1. The summary judgment record. The following undisputed material facts may be distilled from the summary judgment record. On August 21, 1987, Seascape Homes, Inc. (Seascape), a construction company, executed a $630,000 promissory note (note 1) to Granite Co-operative Bank (Granite Bank). On that same day, the defendant, Gregory C. Webb, who was a principal of Seascape, executed a personal guaranty to Granite Bank for note 1. On February 29, 1988, Seascape executed a $750,000 revolving credit and security agreement (note 2) to Granite Bank. On that same day, Webb executed a personal guaranty on *271note 2. (Note 1 and note 2 shall be referred to collectively as the notes). Both guaranties were executed on separate documents, rather than being inscribed on the notes. Neither guaranty was signed under seal. The notes were secured by mortgages on certain real estate. In May of 1991, Granite Bank foreclosed on the mortgages and purchased the real estate properties. Following the foreclosure sale, there was a deficiency on the amount due under the notes, which the plaintiff, the Cadle Company (Cadle), calculated at the time of trial (with accruing interest, attorney’s fees and costs) as being approximately $410,000.

Subsequently, in or about December of 1991, Granite Bank was declared insolvent by the Massachusetts Commissioner of Banks, and was placed into receivership. The Federal Deposit Insurance Corporation (FDIC) was appointed liquidating agent. Cadle, which is a receivables company, acquired from the FDIC all of Webb’s debts owed to Granite Bank including, but not limited to, the notes and the two personal guaranties executed by Webb.3

On November 4, 2002, eleven years after the 1991 foreclosure sale, Cadle filed a complaint against Webb to collect on the notes and to enforce the guaranties in order to recover the deficiency. Cross motions for summary judgment were filed targeting the limitations period that governed.

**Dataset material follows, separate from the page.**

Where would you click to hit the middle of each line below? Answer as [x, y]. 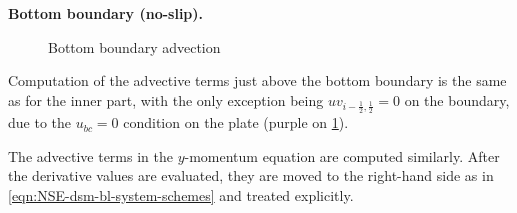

In response to the various contentions of Cadle and Webb, the motion judge issued a series of decisions.4 The only issue presented in this appeal involves that part of the summary judg*272ment dismissing Cadle’s complaint to enforce Webb’s guaranties as time barred because the complaint was not filed within the six-year limitations period governing contract actions. We review this question of law de nova. Protective Life Ins. Co. v. Sullivan, 425 Mass. 615, 618 (1997).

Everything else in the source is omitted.